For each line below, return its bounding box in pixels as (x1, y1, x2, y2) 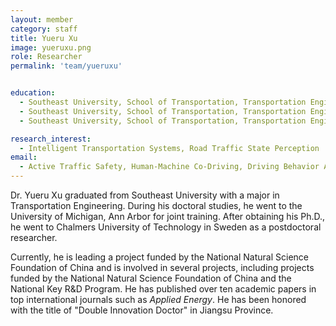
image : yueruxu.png (10, 42, 92, 53)
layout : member (10, 14, 74, 25)
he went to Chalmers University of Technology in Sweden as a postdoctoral (10, 221, 322, 233)
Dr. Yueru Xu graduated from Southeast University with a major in (10, 189, 280, 201)
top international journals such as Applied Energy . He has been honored (10, 294, 307, 305)
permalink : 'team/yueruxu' (10, 61, 123, 71)
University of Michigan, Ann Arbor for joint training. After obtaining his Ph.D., (10, 211, 326, 222)
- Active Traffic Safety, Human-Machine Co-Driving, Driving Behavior (19, 162, 320, 172)
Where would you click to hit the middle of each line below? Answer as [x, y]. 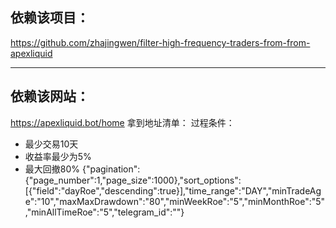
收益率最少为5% [58, 156]
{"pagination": [111, 169]
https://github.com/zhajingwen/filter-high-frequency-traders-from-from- [160, 42]
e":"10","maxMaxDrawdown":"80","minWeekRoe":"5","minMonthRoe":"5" [175, 201]
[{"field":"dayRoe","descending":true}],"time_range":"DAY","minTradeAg [173, 190]
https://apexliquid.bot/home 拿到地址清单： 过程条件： [122, 122]
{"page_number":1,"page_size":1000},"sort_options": [133, 180]
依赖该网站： [50, 96]
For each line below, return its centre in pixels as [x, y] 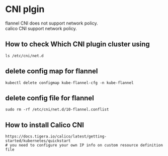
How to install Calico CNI [45, 125]
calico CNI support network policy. [41, 28]
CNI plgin [25, 9]
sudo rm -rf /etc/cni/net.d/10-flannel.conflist [57, 110]
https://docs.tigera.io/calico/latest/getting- [56, 136]
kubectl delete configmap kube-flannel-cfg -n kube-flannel [70, 83]
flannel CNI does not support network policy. [52, 23]
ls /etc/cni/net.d [24, 56]
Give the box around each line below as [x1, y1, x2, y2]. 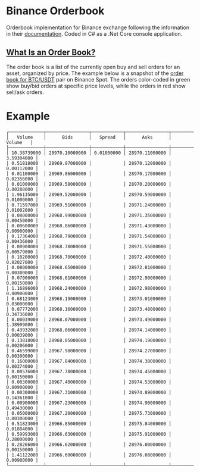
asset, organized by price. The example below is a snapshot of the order [6, 70, 184, 77]
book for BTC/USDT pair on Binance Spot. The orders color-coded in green [6, 76, 190, 83]
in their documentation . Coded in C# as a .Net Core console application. [6, 30, 183, 37]
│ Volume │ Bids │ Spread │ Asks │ [6, 134, 171, 140]
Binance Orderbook [6, 4, 105, 18]
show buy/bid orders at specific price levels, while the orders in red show [6, 82, 186, 89]
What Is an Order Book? [6, 48, 96, 58]
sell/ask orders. [6, 88, 45, 96]
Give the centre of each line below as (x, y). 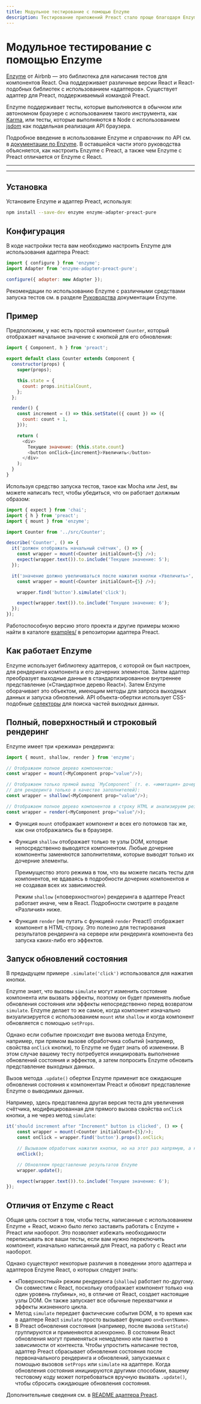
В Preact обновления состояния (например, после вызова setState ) (101, 1326)
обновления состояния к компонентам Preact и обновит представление (98, 1085)
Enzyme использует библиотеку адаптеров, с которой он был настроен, (98, 665)
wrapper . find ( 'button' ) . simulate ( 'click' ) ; (72, 592)
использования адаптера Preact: (48, 252)
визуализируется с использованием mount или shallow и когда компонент (100, 1017)
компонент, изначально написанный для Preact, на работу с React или (96, 1246)
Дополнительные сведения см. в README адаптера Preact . (82, 1395)
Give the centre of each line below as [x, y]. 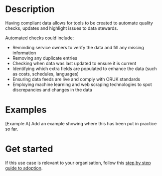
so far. [12, 129]
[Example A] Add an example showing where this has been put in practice [81, 123]
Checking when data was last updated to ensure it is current [74, 63]
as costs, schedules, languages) [45, 74]
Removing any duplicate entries [45, 58]
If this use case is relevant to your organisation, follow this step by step [78, 163]
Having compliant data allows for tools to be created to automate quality [79, 23]
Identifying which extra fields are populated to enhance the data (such [84, 69]
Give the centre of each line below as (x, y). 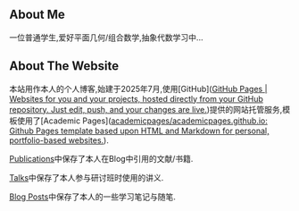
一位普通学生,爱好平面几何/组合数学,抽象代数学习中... (106, 37)
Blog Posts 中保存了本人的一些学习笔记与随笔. (92, 197)
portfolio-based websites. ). (59, 140)
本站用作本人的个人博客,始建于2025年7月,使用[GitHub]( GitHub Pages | (138, 89)
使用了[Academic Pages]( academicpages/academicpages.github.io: (142, 121)
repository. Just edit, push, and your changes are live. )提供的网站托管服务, (146, 109)
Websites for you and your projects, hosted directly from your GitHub (136, 98)
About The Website (64, 66)
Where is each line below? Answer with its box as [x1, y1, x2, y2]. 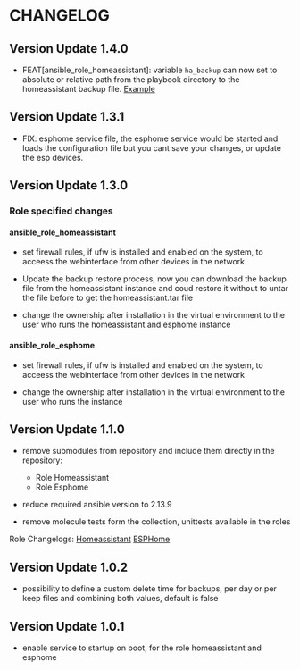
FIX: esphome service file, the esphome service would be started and [21, 133, 279, 144]
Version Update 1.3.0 [9, 178, 129, 193]
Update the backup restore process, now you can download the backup [21, 273, 287, 284]
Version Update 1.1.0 [9, 422, 125, 437]
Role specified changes [9, 205, 113, 217]
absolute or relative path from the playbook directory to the [21, 74, 240, 85]
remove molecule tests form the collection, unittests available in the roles [21, 516, 291, 527]
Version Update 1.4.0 [9, 41, 129, 56]
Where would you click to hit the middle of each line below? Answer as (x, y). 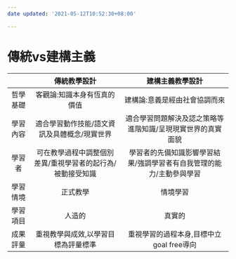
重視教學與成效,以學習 (72, 234)
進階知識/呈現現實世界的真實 (175, 128)
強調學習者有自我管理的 (176, 163)
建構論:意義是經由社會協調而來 (175, 100)
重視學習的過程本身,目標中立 (175, 234)
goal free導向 (175, 244)
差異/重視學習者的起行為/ (76, 163)
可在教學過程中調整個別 (75, 152)
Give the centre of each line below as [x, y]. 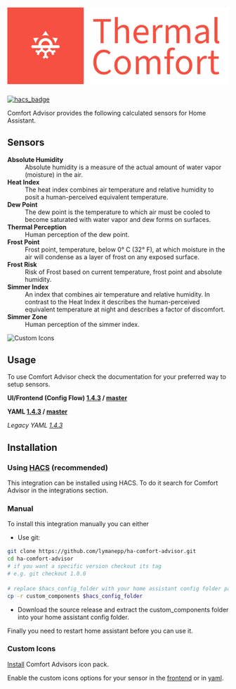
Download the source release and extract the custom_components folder [123, 609]
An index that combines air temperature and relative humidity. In [118, 294]
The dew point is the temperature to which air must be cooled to [118, 212]
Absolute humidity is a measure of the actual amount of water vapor [123, 167]
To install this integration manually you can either [78, 524]
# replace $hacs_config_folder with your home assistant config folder [114, 588]
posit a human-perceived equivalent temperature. [97, 197]
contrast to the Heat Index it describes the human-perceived [112, 302]
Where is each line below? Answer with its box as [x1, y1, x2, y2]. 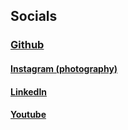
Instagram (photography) [10, 62, 118, 74]
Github [10, 38, 45, 52]
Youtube [10, 109, 47, 121]
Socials [10, 8, 58, 25]
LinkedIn [10, 85, 48, 98]
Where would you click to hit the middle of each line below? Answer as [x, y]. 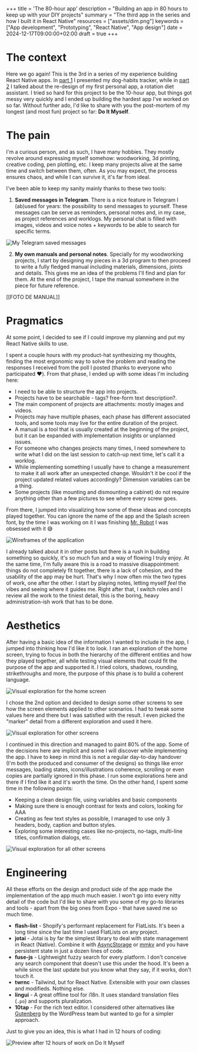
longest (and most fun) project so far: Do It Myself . [68, 111]
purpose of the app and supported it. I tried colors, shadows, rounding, [92, 667]
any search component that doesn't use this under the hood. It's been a [102, 963]
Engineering [37, 873]
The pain [28, 136]
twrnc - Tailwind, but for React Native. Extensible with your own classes [102, 982]
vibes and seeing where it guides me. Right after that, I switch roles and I [94, 589]
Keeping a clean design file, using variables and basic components [96, 800]
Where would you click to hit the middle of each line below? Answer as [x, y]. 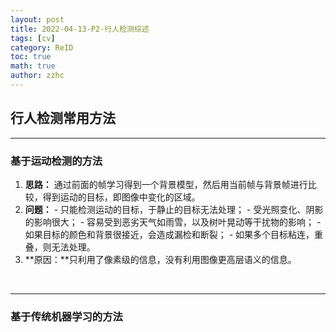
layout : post [37, 19]
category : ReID [42, 47]
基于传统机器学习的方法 [66, 316]
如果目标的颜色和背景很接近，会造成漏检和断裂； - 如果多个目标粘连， [169, 234]
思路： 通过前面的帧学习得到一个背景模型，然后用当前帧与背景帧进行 [166, 184]
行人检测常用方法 [63, 118]
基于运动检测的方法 [56, 161]
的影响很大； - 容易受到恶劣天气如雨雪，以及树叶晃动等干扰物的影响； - [173, 222]

○ ○ ○ ○

This task calls for each line of the material that contains "обновления".

> _Problem solution_:
В Preact обновления состояния (например, после вызова setState ) (101, 1326)
обновления состояния к компонентам Preact и обновит представление (98, 1085)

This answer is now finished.